Problem statement ▸
Could you repeat the records below exactly, leaving out any pictures?

[Stored items from a collection]
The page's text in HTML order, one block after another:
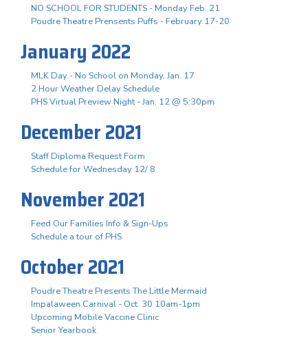
NO SCHOOL FOR STUDENTS - Monday Feb. 21
Poudre Theatre Prensents Puffs - February 17-20
January 2022
MLK Day - No School on Monday, Jan. 17
2 Hour Weather Delay Schedule
PHS Virtual Preview Night - Jan. 12 @ 5:30pm
December 2021
Staff Diploma Request Form
Schedule for Wednesday 12/ 8
November 2021
Feed Our Families Info & Sign-Ups
Schedule a tour of PHS
October 2021
Poudre Theatre Presents The Little Mermaid
Impalaween Carnival - Oct. 30 10am-1pm
Upcoming Mobile Vaccine Clinic
Senior Yearbook
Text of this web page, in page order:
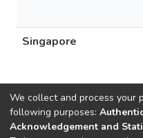
Singapore
We collect and process your
following purposes:
Acknowledgement and
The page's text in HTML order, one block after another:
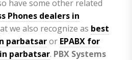
have some other related
Phones dealers in
we also recognize as best
parbatsaror EPABX for
parbatsar. PBX Systems
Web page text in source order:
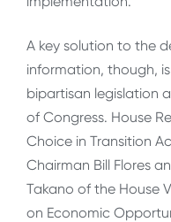
A key solution to the
information, though,
bipartisan legislation
of Congress. House
Choice in Transition
Chairman Bill Flores
Takano of the House
on Economic
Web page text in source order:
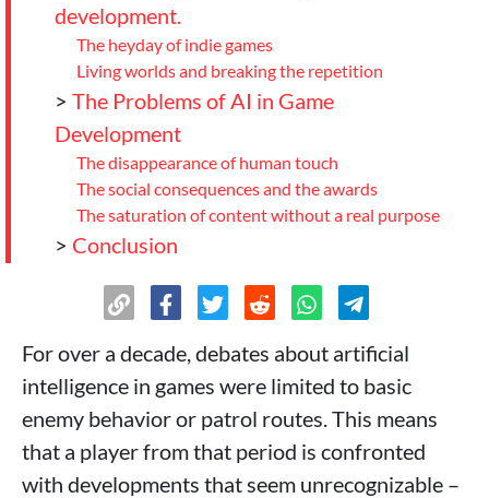
development.
The heyday of indie games
Living worlds and breaking the repetition
> The Problems of AI in Game
Development
The disappearance of human touch
The social consequences and the awards
The saturation of content without a real purpose
> Conclusion
For over a decade, debates about artificial
intelligence in games were limited to basic
enemy behavior or patrol routes. This means
that a player from that period is confronted
with developments that seem unrecognizable –
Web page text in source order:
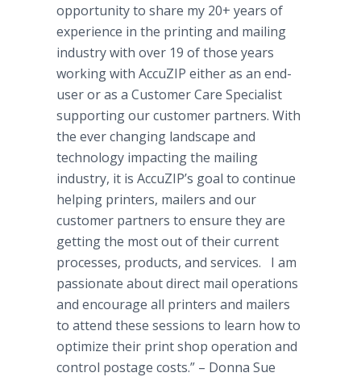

Task output ▸
The page's text in HTML order, one block after another:
NO SCHOOL FOR STUDENTS - Monday Feb. 21
Poudre Theatre Prensents Puffs - February 17-20
January 2022
MLK Day - No School on Monday, Jan. 17
2 Hour Weather Delay Schedule
PHS Virtual Preview Night - Jan. 12 @ 5:30pm
December 2021
Staff Diploma Request Form
Schedule for Wednesday 12/ 8
November 2021
Feed Our Families Info & Sign-Ups
Schedule a tour of PHS
October 2021
Poudre Theatre Presents The Little Mermaid
Impalaween Carnival - Oct. 30 10am-1pm
Upcoming Mobile Vaccine Clinic
Senior Yearbook
Text of this web page, in page order:
Singapore
We collect and process your
following purposes:
Acknowledgement and
The page's text in HTML order, one block after another:
have some other related
Phones dealers in
we also recognize as best
parbatsaror EPABX for
parbatsar. PBX Systems
Web page text in source order:
A key solution to the
information, though,
bipartisan legislation
of Congress. House
Choice in Transition
Chairman Bill Flores
Takano of the House
on Economic
Web page text in source order:
development.
The heyday of indie games
Living worlds and breaking the repetition
> The Problems of AI in Game
Development
The disappearance of human touch
The social consequences and the awards
The saturation of content without a real purpose
> Conclusion
For over a decade, debates about artificial
intelligence in games were limited to basic
enemy behavior or patrol routes. This means
that a player from that period is confronted
with developments that seem unrecognizable –
Web page text in source order:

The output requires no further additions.